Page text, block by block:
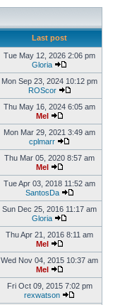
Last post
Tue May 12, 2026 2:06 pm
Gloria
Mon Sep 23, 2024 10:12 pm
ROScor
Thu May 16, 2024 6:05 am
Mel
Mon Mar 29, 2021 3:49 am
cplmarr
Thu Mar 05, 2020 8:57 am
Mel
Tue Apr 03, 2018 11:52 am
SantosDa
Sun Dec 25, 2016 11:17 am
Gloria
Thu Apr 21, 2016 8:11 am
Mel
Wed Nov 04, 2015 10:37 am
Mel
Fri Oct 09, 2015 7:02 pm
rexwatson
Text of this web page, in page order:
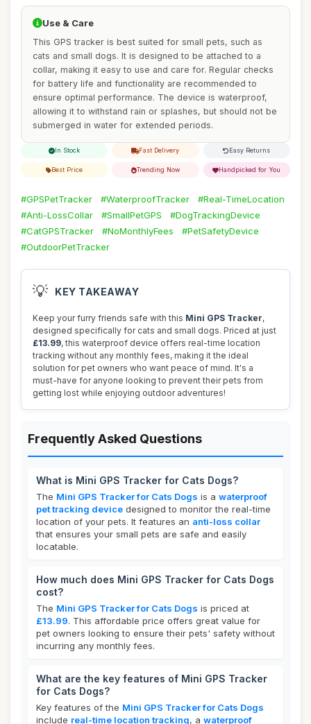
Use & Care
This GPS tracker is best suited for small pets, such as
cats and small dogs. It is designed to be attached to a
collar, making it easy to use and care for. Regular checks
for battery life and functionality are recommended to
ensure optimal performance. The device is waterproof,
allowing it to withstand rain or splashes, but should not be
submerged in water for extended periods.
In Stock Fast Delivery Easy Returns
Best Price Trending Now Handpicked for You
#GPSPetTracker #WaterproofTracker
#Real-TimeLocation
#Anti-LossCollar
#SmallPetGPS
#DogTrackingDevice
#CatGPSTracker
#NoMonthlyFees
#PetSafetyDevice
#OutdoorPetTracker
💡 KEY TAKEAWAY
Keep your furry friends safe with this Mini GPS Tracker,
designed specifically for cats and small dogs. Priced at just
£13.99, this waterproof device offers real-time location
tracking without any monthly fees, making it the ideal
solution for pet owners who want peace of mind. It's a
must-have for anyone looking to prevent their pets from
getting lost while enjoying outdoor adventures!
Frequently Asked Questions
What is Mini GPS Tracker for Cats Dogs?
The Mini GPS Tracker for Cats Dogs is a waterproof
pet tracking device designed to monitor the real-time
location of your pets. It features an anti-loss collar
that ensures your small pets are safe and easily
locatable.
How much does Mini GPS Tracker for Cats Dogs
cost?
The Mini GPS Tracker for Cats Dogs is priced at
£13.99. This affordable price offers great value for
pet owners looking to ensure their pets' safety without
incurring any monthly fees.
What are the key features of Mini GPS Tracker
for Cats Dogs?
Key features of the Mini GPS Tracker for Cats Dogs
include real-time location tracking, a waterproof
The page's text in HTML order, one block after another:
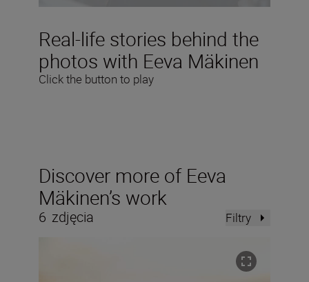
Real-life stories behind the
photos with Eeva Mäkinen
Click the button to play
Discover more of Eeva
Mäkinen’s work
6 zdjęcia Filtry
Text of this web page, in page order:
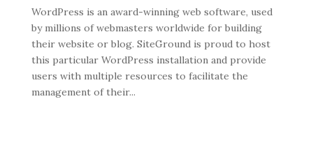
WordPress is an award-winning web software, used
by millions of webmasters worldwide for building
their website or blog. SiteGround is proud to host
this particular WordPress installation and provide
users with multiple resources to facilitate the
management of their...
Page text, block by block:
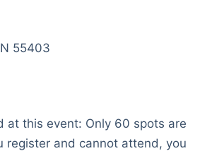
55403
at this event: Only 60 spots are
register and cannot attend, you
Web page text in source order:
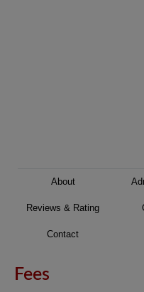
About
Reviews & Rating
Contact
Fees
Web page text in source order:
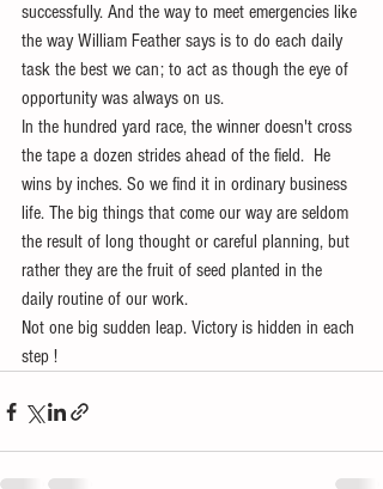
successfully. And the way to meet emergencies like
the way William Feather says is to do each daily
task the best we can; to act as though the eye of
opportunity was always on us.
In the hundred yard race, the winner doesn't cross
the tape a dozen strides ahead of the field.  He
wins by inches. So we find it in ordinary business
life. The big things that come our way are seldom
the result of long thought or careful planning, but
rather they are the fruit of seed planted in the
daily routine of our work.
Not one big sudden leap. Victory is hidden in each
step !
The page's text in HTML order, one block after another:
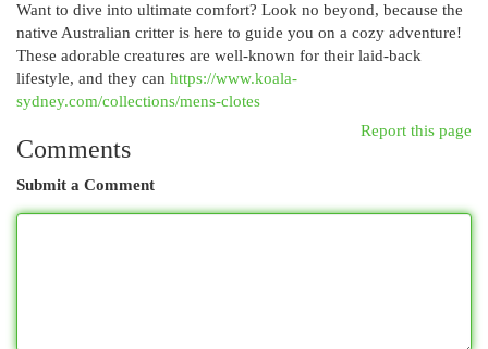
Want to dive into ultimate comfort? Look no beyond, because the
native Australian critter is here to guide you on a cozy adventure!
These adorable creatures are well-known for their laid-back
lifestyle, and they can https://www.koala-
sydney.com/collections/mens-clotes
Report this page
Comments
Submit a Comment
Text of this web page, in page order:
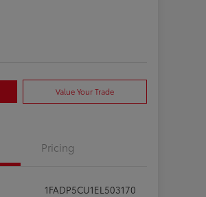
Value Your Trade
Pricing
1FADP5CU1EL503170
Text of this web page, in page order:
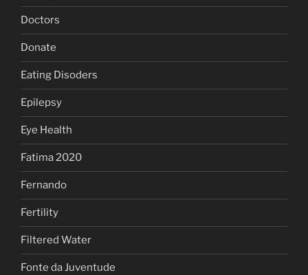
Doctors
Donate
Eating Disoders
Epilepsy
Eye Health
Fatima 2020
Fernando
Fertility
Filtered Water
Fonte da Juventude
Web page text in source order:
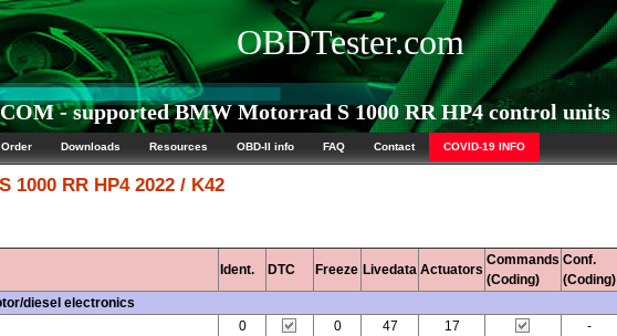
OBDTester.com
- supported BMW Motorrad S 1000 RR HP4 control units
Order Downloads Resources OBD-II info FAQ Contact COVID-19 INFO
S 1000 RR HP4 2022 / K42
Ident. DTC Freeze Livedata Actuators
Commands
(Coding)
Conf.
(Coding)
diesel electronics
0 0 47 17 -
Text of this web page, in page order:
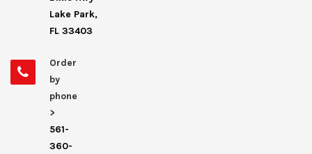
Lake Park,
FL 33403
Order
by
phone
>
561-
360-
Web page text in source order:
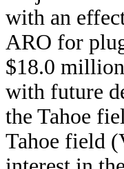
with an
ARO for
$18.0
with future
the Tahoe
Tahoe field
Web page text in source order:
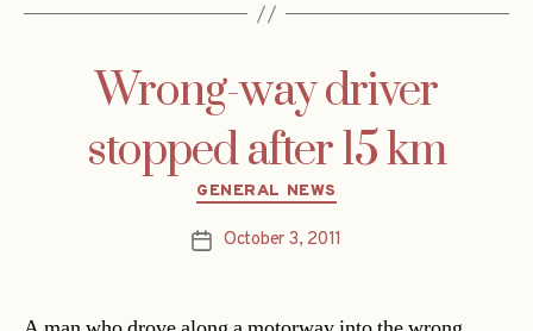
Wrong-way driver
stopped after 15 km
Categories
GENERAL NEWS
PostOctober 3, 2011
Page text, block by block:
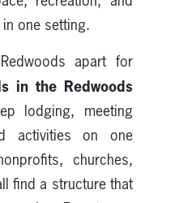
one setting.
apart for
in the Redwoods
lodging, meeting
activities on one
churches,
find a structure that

◆ ◆ ◆ ◆ ◆ ◆ ◆

Work to complete ::
Exact copy, no pictures: reproduce the whole listing above.

Expected output ::
Page text, block by block:
Last post
Tue May 12, 2026 2:06 pm
Gloria
Mon Sep 23, 2024 10:12 pm
ROScor
Thu May 16, 2024 6:05 am
Mel
Mon Mar 29, 2021 3:49 am
cplmarr
Thu Mar 05, 2020 8:57 am
Mel
Tue Apr 03, 2018 11:52 am
SantosDa
Sun Dec 25, 2016 11:17 am
Gloria
Thu Apr 21, 2016 8:11 am
Mel
Wed Nov 04, 2015 10:37 am
Mel
Fri Oct 09, 2015 7:02 pm
rexwatson
Text of this web page, in page order:
Use & Care
This GPS tracker is best suited for small pets, such as
cats and small dogs. It is designed to be attached to a
collar, making it easy to use and care for. Regular checks
for battery life and functionality are recommended to
ensure optimal performance. The device is waterproof,
allowing it to withstand rain or splashes, but should not be
submerged in water for extended periods.
In Stock Fast Delivery Easy Returns
Best Price Trending Now Handpicked for You
#GPSPetTracker #WaterproofTracker
#Real-TimeLocation
#Anti-LossCollar
#SmallPetGPS
#DogTrackingDevice
#CatGPSTracker
#NoMonthlyFees
#PetSafetyDevice
#OutdoorPetTracker
💡 KEY TAKEAWAY
Keep your furry friends safe with this Mini GPS Tracker,
designed specifically for cats and small dogs. Priced at just
£13.99, this waterproof device offers real-time location
tracking without any monthly fees, making it the ideal
solution for pet owners who want peace of mind. It's a
must-have for anyone looking to prevent their pets from
getting lost while enjoying outdoor adventures!
Frequently Asked Questions
What is Mini GPS Tracker for Cats Dogs?
The Mini GPS Tracker for Cats Dogs is a waterproof
pet tracking device designed to monitor the real-time
location of your pets. It features an anti-loss collar
that ensures your small pets are safe and easily
locatable.
How much does Mini GPS Tracker for Cats Dogs
cost?
The Mini GPS Tracker for Cats Dogs is priced at
£13.99. This affordable price offers great value for
pet owners looking to ensure their pets' safety without
incurring any monthly fees.
What are the key features of Mini GPS Tracker
for Cats Dogs?
Key features of the Mini GPS Tracker for Cats Dogs
include real-time location tracking, a waterproof
The page's text in HTML order, one block after another:
Real-life stories behind the
photos with Eeva Mäkinen
Click the button to play
Discover more of Eeva
Mäkinen’s work
6 zdjęcia Filtry
Text of this web page, in page order:
WordPress is an award-winning web software, used
by millions of webmasters worldwide for building
their website or blog. SiteGround is proud to host
this particular WordPress installation and provide
users with multiple resources to facilitate the
management of their...
Page text, block by block:
55403
at this event: Only 60 spots are
register and cannot attend, you
Web page text in source order:
About
Reviews & Rating
Contact
Fees
Web page text in source order:
successfully. And the way to meet emergencies like
the way William Feather says is to do each daily
task the best we can; to act as though the eye of
opportunity was always on us.
In the hundred yard race, the winner doesn't cross
the tape a dozen strides ahead of the field.  He
wins by inches. So we find it in ordinary business
life. The big things that come our way are seldom
the result of long thought or careful planning, but
rather they are the fruit of seed planted in the
daily routine of our work.
Not one big sudden leap. Victory is hidden in each
step !
The page's text in HTML order, one block after another:
Want to dive into ultimate comfort? Look no beyond, because the
native Australian critter is here to guide you on a cozy adventure!
These adorable creatures are well-known for their laid-back
lifestyle, and they can https://www.koala-
sydney.com/collections/mens-clotes
Report this page
Comments
Submit a Comment
Text of this web page, in page order:
Value Your Trade
Pricing
1FADP5CU1EL503170
Text of this web page, in page order:
Doctors
Donate
Eating Disoders
Epilepsy
Eye Health
Fatima 2020
Fernando
Fertility
Filtered Water
Fonte da Juventude
Web page text in source order:
OBDTester.com
- supported BMW Motorrad S 1000 RR HP4 control units
Order Downloads Resources OBD-II info FAQ Contact COVID-19 INFO
S 1000 RR HP4 2022 / K42
Ident. DTC Freeze Livedata Actuators
Commands
(Coding)
Conf.
(Coding)
diesel electronics
0 0 47 17 -
Text of this web page, in page order:
Lake Park,
FL 33403
Order
by
phone
>
561-
360-
Web page text in source order:
with an
ARO for
$18.0
with future
the Tahoe
Tahoe field
Web page text in source order:
Wrong-way driver
stopped after 15 km
Categories
GENERAL NEWS
PostOctober 3, 2011
Page text, block by block:
one setting.
apart for
in the Redwoods
lodging, meeting
activities on one
churches,
find a structure that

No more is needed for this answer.